Фима была непременной участницей всех затей мужа, хотя он и не понуждал ее к этому. Вначале она не совсем охотно помогала ему — делала это только для того, чтобы не показаться противницей опасной выдумки, но понемногу стала увлекаться и вместе с мужем тяжело переживала его неудачи. А неудачи следовали одна за другой.
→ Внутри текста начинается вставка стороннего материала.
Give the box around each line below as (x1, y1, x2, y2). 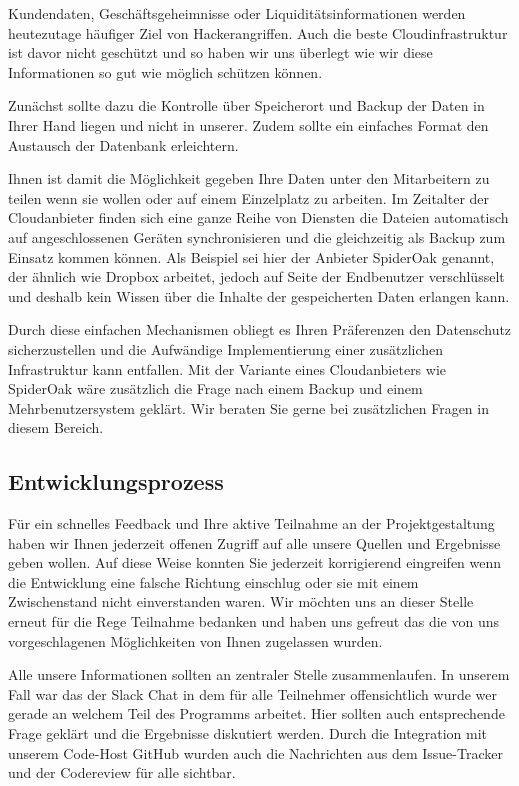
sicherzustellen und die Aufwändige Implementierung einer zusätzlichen (8, 338, 444, 359)
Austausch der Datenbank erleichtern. (8, 134, 239, 155)
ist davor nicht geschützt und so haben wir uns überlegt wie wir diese (8, 42, 433, 63)
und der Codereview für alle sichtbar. (8, 762, 236, 783)
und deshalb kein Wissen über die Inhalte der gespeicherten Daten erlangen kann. (8, 285, 510, 306)
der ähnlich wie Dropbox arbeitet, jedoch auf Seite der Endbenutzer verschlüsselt (8, 266, 505, 287)
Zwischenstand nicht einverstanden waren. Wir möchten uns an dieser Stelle (8, 591, 474, 612)
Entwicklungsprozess (8, 466, 224, 497)
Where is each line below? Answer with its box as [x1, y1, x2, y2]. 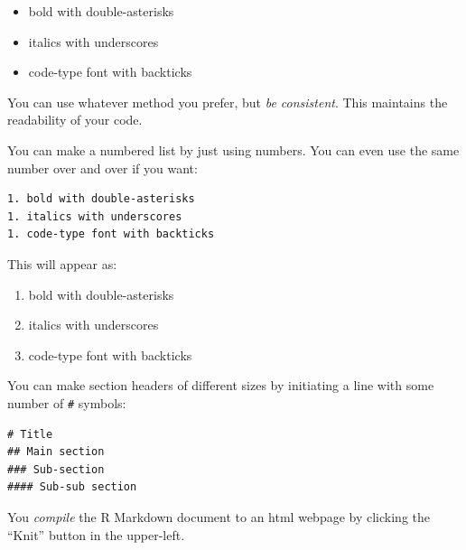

Никита пробовал строить образцы птиц и одинакового веса с крыльями, и тяжелее и легче их, а все впустую: не слушались птицы, падали и падали, будь они трижды неладны!

Выводков вспомнил было о Никодимовой каравелле и совсем уже решился строить потеху, подобную ей, но с лежачими крыльями — треугольными парусами, да не пришлось начать: как-то поздним вечером нежданно-негаданно пришел за ним тукаевский дворецкий Зосимка.

— На, бери, — без лишних слов вручил боярин Никите цидулку.

В цидулке, между прочим, было написано:

«…так-то вот… бежим, бегом бежим к старости…

А чада наши в возраст взошли, возмужали. Сдается, дщерь моя, Марфа, вчера словно ау-ау — как есть младенчик, — а нынче? А нынче — глядеть бы на нее, любоваться, до чего же пригожа девица красная! Поди, и твое чадушко тоже созрело? Да и как не созреть? Ему — семнадесять, ей пятнадесятый пошел. Пора, как уговор наш на то с тобою был в давние годы, побрачить их. Совет да любовь им. Отвечай же, сватьюшка, как, что и когда… А я рад хоть сейчас под венец их…»

«На вот, — злорадствовал мысленно Тукаев. — Неси в Разбойный приказ. Ужотко воздадут тебе. Узнаешь, как на благодетелей восставать. Попляшешь в застенке. До седьмого пота напрыгаешься».